It’s a shame that jamming has taken on a pejorative cast—a slackening of coherence and, possibly, regard for one’s audience—because the term can be useful. Sometimes, as in the case of Pedro Soler and Gaspar Claus, the connotation of back-porch casualness can be a compliment. This father-son guitar-cello duo’s style (call it free-form flamenco) comes across as the most intimate sort of jam, an exchange that seems both fleeting and profound.
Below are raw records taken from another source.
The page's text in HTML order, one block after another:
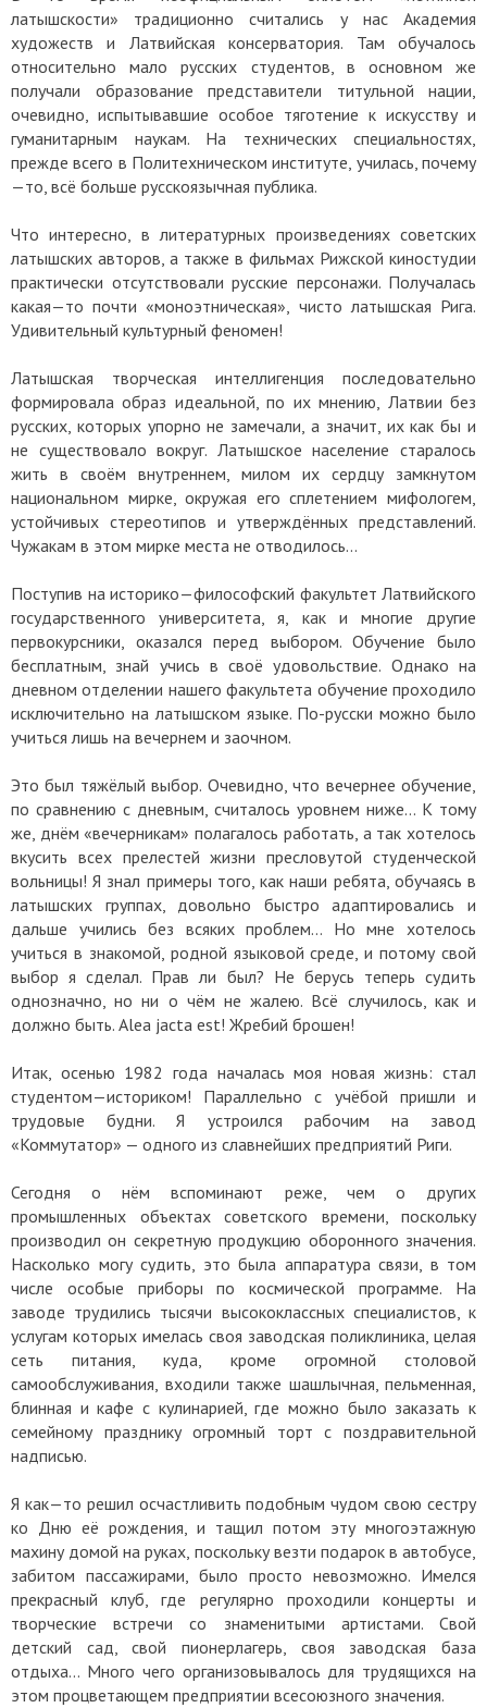
латышскости» традиционно считались у нас Академия
художеств и Латвийская консерватория. Там обучалось
относительно мало русских студентов, в основном же
получали образование представители титульной нации,
очевидно, испытывавшие особое тяготение к искусству и
гуманитарным наукам. На технических специальностях,
прежде всего в Политехническом институте, училась, почему
—то, всё больше русскоязычная публика.
Что интересно, в литературных произведениях советских
латышских авторов, а также в фильмах Рижской киностудии
практически отсутствовали русские персонажи. Получалась
какая—то почти «моноэтническая», чисто латышская Рига.
Удивительный культурный феномен!
Латышская творческая интеллигенция последовательно
формировала образ идеальной, по их мнению, Латвии без
русских, которых упорно не замечали, а значит, их как бы и
не существовало вокруг. Латышское население старалось
жить в своём внутреннем, милом их сердцу замкнутом
национальном мирке, окружая его сплетением мифологем,
устойчивых стереотипов и утверждённых представлений.
Чужакам в этом мирке места не отводилось…
Поступив на историко—философский факультет Латвийского
государственного университета, я, как и многие другие
первокурсники, оказался перед выбором. Обучение было
бесплатным, знай учись в своё удовольствие. Однако на
дневном отделении нашего факультета обучение проходило
исключительно на латышском языке. По-русски можно было
учиться лишь на вечернем и заочном.
Это был тяжёлый выбор. Очевидно, что вечернее обучение,
по сравнению с дневным, считалось уровнем ниже… К тому
же, днём «вечерникам» полагалось работать, а так хотелось
вкусить всех прелестей жизни пресловутой студенческой
вольницы! Я знал примеры того, как наши ребята, обучаясь в
латышских группах, довольно быстро адаптировались и
дальше учились без всяких проблем… Но мне хотелось
учиться в знакомой, родной языковой среде, и потому свой
выбор я сделал. Прав ли был? Не берусь теперь судить
однозначно, но ни о чём не жалею. Всё случилось, как и
должно быть. Alea jacta est! Жребий брошен!
Итак, осенью 1982 года началась моя новая жизнь: стал
студентом—историком! Параллельно с учёбой пришли и
трудовые будни. Я устроился рабочим на завод
«Коммутатор» — одного из славнейших предприятий Риги.
Сегодня о нём вспоминают реже, чем о других
промышленных объектах советского времени, поскольку
производил он секретную продукцию оборонного значения.
Насколько могу судить, это была аппаратура связи, в том
числе особые приборы по космической программе. На
заводе трудились тысячи высококлассных специалистов, к
услугам которых имелась своя заводская поликлиника, целая
сеть питания, куда, кроме огромной столовой
самообслуживания, входили также шашлычная, пельменная,
блинная и кафе с кулинарией, где можно было заказать к
семейному празднику огромный торт с поздравительной
надписью.
Я как—то решил осчастливить подобным чудом свою сестру
ко Дню её рождения, и тащил потом эту многоэтажную
махину домой на руках, поскольку везти подарок в автобусе,
забитом пассажирами, было просто невозможно. Имелся
прекрасный клуб, где регулярно проходили концерты и
творческие встречи со знаменитыми артистами. Свой
детский сад, свой пионерлагерь, своя заводская база
отдыха… Много чего организовывалось для трудящихся на
этом процветающем предприятии всесоюзного значения.
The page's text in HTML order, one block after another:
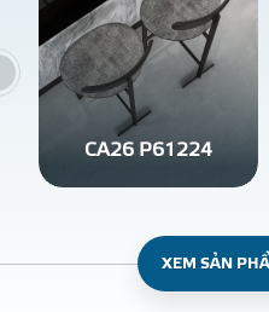
CA26 P61224
XEM SẢN
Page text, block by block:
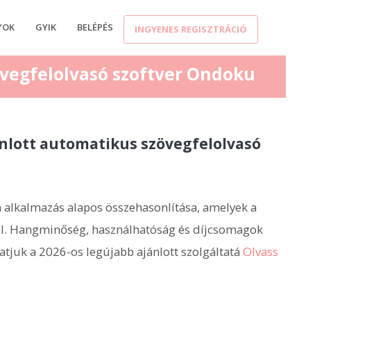
GYIK BELÉPÉS INGYENES REGISZTRÁCIÓ
szoftver Ondoku
automatikus szövegfelolvasó
alapos összehasonlítása, amelyek a
Hangminőség, használhatóság és díjcsomagok
a 2026-os legújabb ajánlott szolgáltatá Olvass
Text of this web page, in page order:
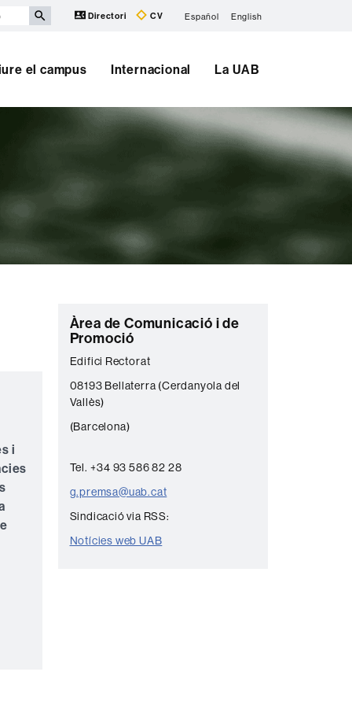
Directori CV Español English
el campus Internacional La UAB
i
C
o
n
t
a
c
t
e
Àrea de Comunicació i de
Promoció
Edifici Rectorat
08193 Bellaterra (Cerdanyola del
Vallès)
(Barcelona)
Tel. +34 93 586 82 28
g.premsa@uab.cat
Sindicació via RSS:
Notícies web UAB
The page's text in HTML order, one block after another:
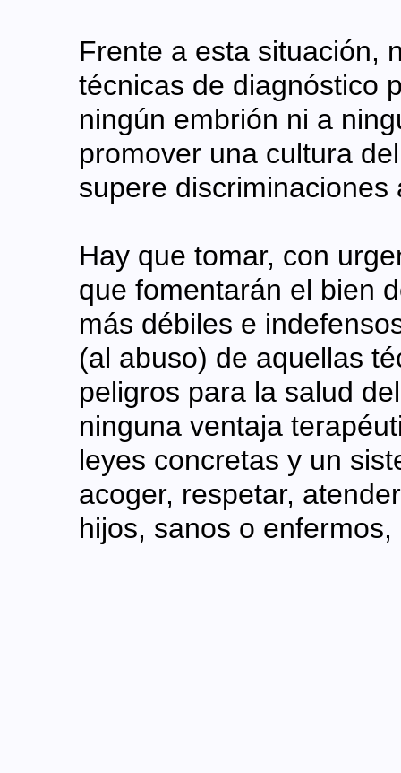
Frente a esta situación,
técnicas de diagnóstico
ningún embrión ni a
promover una cultura
supere discriminaciones
Hay que tomar, con
que fomentarán el bien
más débiles e
(al abuso) de aquellas
peligros para la salud
ninguna ventaja
leyes concretas y un
acoger, respetar,
hijos, sanos o

The duo isn’t just the result of a son following in Dad’s footsteps. Born in France in 1938, Soler learned flamenco guitar from Spaniards exiled to Toulouse after Franco’s takeover. He excelled at the style and made his name accompanying master singers such as Jacinto Almadén. His son opted for cello and a conservatory education but eventually succumbed to burnout. When Claus picked up the instrument again after a five-year break, he had a different agenda, exemplified by his 2009 performances with hard-line Japanese experimentalists like Sachiko M. It was only at this point that Claus and Soler began a proper collaboration, cemented on a Bryce Dessner–produced 2011 full-length, Barlande.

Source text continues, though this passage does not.